July 03, 2018
Investing as power of attorney
Selling his mother’s house will leave Frank with $140,000 in proceeds. Here’s what he should do with the money
Q: This year, my 80+ year old mother had to move to a 24-hour care facility and I invoked the power of attorney for property. I am now selling the house and there will be a modest amount from the proceeds of about $140K net.
I do not want to leave the money in a bank account paying little to no interest knowing that the value of the funds is decreasing due to inflation. I was thinking about opening up a TFSA and moving a chunk of money over to it to max it out. Some eTFSA’s are paying 1.95% currently.
Is this a good choice? Are there other options? I am also the co-executor when the time comes, if that makes any difference.
A: It’s refreshing to have a question from someone who is looking to invest money as a power of attorney rather than divvy it up amongst the beneficiaries, Frank. Far too often, I find children treat their parents’ money as their own in a case like this. Of course, your role under power of attorney is to manage the money for your mother, until her death, at which point your secondary role as executor will begin.
Given your mother’s situation, it sounds like it may be as expensive as it’s going to get if she is currently receiving 24-hour a day care. I’m going to assume that she has sufficient pension income to cover her expenses in the facility.
If that is not correct and there’s a chance you may need to draw down on these monies in the coming years, I think you need to take a conservative position and consider a combination of savings accounts, GIC’s, bonds and so on.
If she is unlikely to need to draw on this money, I think you can take a more aggressive stance and consider exposure to stocks, which may be the best inflation hedge in a low-rate environment where fixed-income is barely keeping pace with inflation. Is it a 10% exposure? 50%? It depends in part on your mother’s potential future care costs and in part on your family’s collective risk tolerance.
Either way, maxing out her Tax-Free Savings Account (TFSA) is a good idea, Frank. Assuming she has not contributed before, she should have $46,500 of TFSA room and will have another $5,500 in January.
On the risk scale, if you have an eTFSA option at 1.95%, that’s not a bad low-risk choice. Remember, some e-savings options are limited time, so consider this before you go through the hassle of opening an account. There are a number of GIC issuers paying more than 2% currently. As of today, I see rates starting at 2% for a 1-year GIC and up to 2.5% for a 5-year GIC.
Since I gather you are not inclined to be a DIY investor, Frank, going up the risk scale from savings accounts and GICs into bonds and stocks might be tough with the amount of money you have to invest. Most mainstream options with an investment advisor would involve mutual funds and if you’re going to be a conservative investor, mutual fund fees of 2-2.5% may be too high a threshold to exceed to earn a significantly better rate of return than GICs.
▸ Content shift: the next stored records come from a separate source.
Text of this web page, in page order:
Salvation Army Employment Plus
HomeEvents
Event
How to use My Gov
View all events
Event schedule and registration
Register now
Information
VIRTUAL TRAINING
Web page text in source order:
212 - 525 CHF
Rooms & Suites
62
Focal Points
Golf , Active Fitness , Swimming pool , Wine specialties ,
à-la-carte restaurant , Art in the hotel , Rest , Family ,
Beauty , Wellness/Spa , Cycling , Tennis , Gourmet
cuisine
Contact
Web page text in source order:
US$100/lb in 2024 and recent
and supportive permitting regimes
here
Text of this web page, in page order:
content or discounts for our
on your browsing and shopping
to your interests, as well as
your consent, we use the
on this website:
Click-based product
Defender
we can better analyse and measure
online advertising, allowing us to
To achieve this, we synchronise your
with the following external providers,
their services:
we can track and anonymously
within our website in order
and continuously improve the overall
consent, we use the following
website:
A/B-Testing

If you went with mutual funds, you should ensure you are open to some stock exposure. I’d suggest you need to be fee-sensitive and ensure low-cost active mutual funds or passive index funds. I would target mutual fund management expense ratios of under 1.5% on an active fund and under 0.75% on a passive fund.
Another option is a robo-advisor or online advisor. Fees are generally in the 0.5-0.75% range all-in on a potential account the size of your mother’s account.
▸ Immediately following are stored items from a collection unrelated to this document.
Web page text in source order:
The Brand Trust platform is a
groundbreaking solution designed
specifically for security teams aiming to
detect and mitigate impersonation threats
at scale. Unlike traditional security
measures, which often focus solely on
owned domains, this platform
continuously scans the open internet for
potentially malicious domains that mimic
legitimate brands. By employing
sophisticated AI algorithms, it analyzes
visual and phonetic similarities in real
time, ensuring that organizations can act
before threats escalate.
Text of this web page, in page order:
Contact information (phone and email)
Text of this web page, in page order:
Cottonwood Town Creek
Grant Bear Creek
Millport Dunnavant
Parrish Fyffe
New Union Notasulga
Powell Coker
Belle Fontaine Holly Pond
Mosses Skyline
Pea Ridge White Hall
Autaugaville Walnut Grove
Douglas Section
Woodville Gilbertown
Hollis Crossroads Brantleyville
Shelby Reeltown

Depending on your mother’s income tax situation, it may not make much of a difference where you hold which investments, but that’s something to consider, Frank. Canadian dividends are generally taxed more favourably in a non-registered (non-TFSA) account, but if her income is low enough or her medical expenses are high enough to negate any tax payable on interest income, you may try to grow any stock exposure in her TFSA.
Probate fees become a consideration for someone in their 80s. If your mother’s only assets are the $140,000 house proceeds, provincial probate to settle her estate won’t be significant regardless of where she lives.
Becoming a power of attorney involves a degree or responsibility and decision-making that can be stressful and onerous. But as our population ages, no doubt more Canadians will take on this role. Powers of attorney generally evolve into executors on the death of a loved one, so children owe it to their parents to learn a little bit about money management and estate planning when they take on such a role.
Jason Heath is a fee-only, advice-only Certified Financial Planner (CFP) at Objective Financial Partners Inc. in Toronto, Ontario. He does not sell any financial products whatsoever.